Er wachte eine weitere Nacht am Grab seiner Mutter, zusammen mit seinem Vater, der nur noch ein Schatten seiner selbst war, als sei Ida der Teil seines Lebens gewesen, der seine Seele genährt hatte. Der Earl wollte seine Rüstung nicht ablegen und bestand darauf, in voller Montur Wache zu halten.
»Ich habe sie immer alleine gelassen«, erklärte er. »Dauernd war ich unterwegs und musste sie zurücklassen, und sie hat es gehasst. Vermutlich erinnerst du dich an diese Zeiten – an die Kopfschmerzen und die Tränen. Es ging nicht anders, ich musste meine Pflicht tun, aber das hat sie nie verstanden. Und jetzt…« Er schloss die Augen. »Gott steh mir bei, nun ist sie diejenige, die mich verlassen hat, und ich weiß nicht, wie ich es
ertragen soll … aber ich muss es ertragen, denn so wie sie habe auch ich keine andere Wahl.« Er senkte den Kopf und begann von neuem leise zu schluchzen.

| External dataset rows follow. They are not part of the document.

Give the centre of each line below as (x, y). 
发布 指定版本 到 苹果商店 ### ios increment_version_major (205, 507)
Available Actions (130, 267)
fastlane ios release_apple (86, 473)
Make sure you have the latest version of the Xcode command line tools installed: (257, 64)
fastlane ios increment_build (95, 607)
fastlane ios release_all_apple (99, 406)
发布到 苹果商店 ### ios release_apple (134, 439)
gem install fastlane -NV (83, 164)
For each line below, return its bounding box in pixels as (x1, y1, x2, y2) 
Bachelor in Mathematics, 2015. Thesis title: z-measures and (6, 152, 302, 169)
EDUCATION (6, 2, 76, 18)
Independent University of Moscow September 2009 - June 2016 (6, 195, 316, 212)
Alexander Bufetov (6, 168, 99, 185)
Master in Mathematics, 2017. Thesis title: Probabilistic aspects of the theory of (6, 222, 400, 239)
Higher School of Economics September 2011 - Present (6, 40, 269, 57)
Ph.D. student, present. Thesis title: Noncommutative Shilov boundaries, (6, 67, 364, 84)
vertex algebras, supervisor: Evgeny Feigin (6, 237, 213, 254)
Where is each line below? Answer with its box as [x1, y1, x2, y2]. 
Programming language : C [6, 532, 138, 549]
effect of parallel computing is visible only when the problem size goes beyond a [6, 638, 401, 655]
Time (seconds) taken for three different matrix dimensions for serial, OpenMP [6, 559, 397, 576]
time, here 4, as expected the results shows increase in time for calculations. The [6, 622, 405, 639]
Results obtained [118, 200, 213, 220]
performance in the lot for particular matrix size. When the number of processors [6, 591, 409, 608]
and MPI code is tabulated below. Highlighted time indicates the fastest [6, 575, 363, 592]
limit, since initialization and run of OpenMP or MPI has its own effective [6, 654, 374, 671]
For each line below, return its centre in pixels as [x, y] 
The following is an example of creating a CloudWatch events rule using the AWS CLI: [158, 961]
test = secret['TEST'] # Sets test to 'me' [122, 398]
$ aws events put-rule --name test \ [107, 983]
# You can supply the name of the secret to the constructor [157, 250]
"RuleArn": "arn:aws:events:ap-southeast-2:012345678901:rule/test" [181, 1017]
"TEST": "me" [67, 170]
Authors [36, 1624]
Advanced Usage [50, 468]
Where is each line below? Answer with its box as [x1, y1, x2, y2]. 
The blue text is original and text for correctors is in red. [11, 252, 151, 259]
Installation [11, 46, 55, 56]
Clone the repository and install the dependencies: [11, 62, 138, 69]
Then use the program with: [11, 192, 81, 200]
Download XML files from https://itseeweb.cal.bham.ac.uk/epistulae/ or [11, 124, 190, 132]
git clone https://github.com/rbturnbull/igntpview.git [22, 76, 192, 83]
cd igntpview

Am Morgen nahm Mahelt ein letztes Mal Abschied von ihrer Schwiegermutter, während die Reisegruppe sich für die Rückkehr nach London vorbereitete.
»Ruhe in Frieden«, sagte sie, als sie einen Kranz aus Immergrün auf das Grab legte. »Ich werde oft kommen. Wir werden dich nicht vergessen, das schwöre ich dir.«
Doch die einzige Antwort, die sie erhielt, war das leise Trommeln des Regens auf den Dachschindeln und die schlurfenden Sohlen eines Mönches auf den Fliesen. Ein Gefühl von erdrückender Schwermut überwältigte sie.

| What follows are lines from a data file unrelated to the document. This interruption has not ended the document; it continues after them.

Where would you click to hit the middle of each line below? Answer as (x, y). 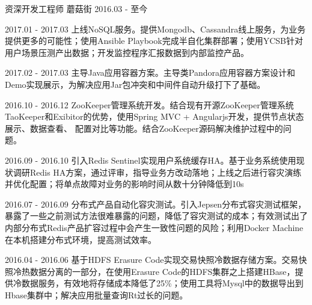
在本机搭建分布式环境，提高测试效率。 (81, 239)
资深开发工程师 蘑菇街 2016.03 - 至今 (76, 8)
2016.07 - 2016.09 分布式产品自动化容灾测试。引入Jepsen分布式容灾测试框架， (156, 204)
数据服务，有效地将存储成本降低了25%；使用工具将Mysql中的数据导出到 (162, 283)
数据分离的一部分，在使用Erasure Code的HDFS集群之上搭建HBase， (162, 271)
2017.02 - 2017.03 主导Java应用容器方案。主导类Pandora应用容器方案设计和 (150, 72)
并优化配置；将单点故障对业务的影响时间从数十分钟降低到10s (124, 184)
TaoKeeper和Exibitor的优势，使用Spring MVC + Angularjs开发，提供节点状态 (154, 116)
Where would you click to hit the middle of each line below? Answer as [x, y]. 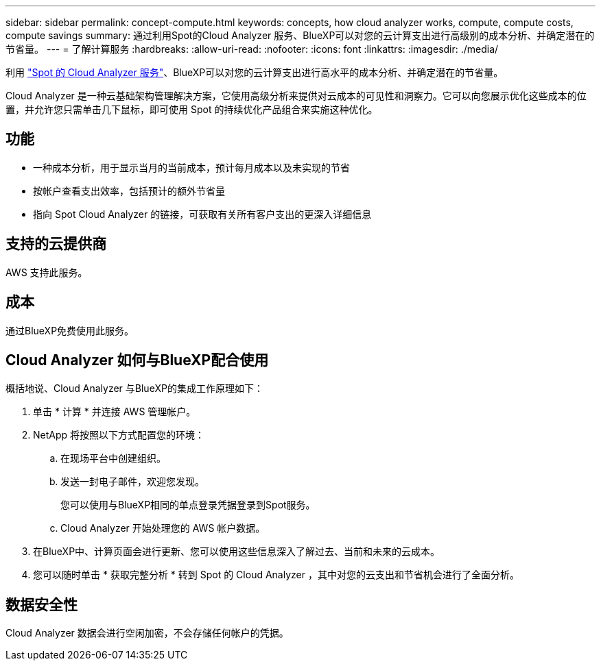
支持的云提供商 [56, 244]
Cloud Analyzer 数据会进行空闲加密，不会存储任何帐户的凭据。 [147, 633]
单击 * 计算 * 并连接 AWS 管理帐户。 [115, 412]
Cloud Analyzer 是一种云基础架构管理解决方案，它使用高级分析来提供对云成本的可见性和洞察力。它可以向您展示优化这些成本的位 [296, 96]
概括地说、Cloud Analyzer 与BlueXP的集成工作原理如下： [134, 388]
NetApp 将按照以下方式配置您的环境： [119, 435]
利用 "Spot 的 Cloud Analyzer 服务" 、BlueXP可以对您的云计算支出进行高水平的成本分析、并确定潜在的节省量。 [255, 72]
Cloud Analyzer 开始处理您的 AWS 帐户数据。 [163, 528]
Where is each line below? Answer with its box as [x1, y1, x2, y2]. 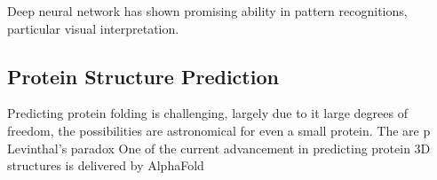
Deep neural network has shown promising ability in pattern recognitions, [7, 2, 408, 20]
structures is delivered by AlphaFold [7, 156, 204, 175]
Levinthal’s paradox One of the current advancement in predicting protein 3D [7, 138, 431, 157]
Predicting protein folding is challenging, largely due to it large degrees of [7, 104, 408, 122]
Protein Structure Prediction [7, 62, 279, 90]
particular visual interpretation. [7, 19, 179, 37]
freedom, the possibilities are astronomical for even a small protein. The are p [7, 121, 431, 139]
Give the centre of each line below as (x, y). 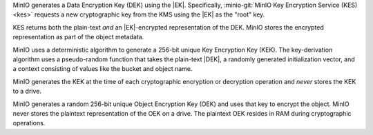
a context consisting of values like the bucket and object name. (103, 69)
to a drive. (27, 91)
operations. (29, 123)
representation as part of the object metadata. (78, 37)
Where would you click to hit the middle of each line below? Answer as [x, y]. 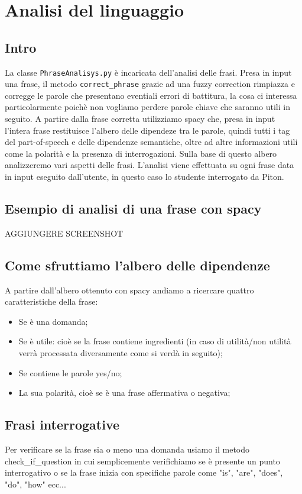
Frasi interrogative [62, 424]
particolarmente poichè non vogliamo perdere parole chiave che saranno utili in [147, 107]
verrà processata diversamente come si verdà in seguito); [121, 353]
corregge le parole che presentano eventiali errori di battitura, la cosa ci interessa [151, 95]
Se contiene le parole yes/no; [70, 372]
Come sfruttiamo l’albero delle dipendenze [137, 265]
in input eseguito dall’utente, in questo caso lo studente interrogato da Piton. [144, 177]
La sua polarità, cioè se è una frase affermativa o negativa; [124, 393]
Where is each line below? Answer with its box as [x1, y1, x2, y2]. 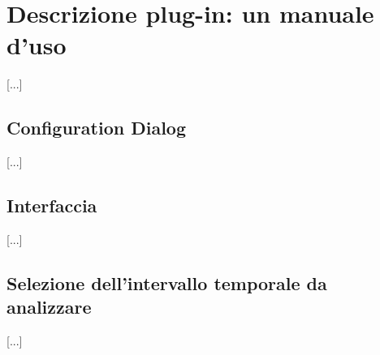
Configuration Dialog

Nachdem sie fünf Meilen zurückgelegt hatten, rochen sie Rauch, dann sahen sie von einem nahe gelegenen Gehöft dunkle Wolken aufsteigen. Hugh ordnete an, dass sie dicht beieinander bleiben sollten, und schickte Kundschafter aus, die die nähere Umgebung durchkämmten.
»Das stammt nicht von einem Kohlenbrenner oder einem gewöhnlichen Feuer.« Sein Gesicht wirkte besorgt, und seine Hand fuhr an den Griff seines Schwertes.
Mahelts Stute, die der beißende Geruch störte, warf den Kopf hoch und begann nervös zu tänzeln.
»Das kann doch unmöglich der König sein«, meinte Mahelt.
»Es könnte das Werk eines Plünderungstrupps sein.«
Ein Kundschafter kam zurückgaloppiert.
»Ein ausgebrannter Bauernhof, Mylord«, meldete Gervase de Bradefield. »Geschlachtetes Vieh und ein paar Leichen. Alle anderen konnten vermutlich fliehen. Der Pferdemist ist frisch. Ich würde sagen, sie sind kurz nach der Morgendämmerung
hier durchgekommen. Den Spuren nach zu urteilen ungefähr dreißig Mann, aber der Boden ist ziemlich zerwühlt.«
Das entsprach ungefähr der Anzahl ihrer Leute. Ein so großer Trupp ließ auf Plünderer schließen, die sich von einer größeren Armee in der Nähe getrennt hatten, aber wo sich diese Armee befand, konnte Hugh nicht sagen. Auf dem Weg nach Cambridge vielleicht oder nach Peterborough. Hoffentlich wollten sie nicht nach Thetford, denn wo immer sie auftauchten, hinterließen sie ein Bild der Verwüstung.
Als sie ihre Pferde antrieben, begann die Kirchenglocke eines Dorfes warnend zu läuten.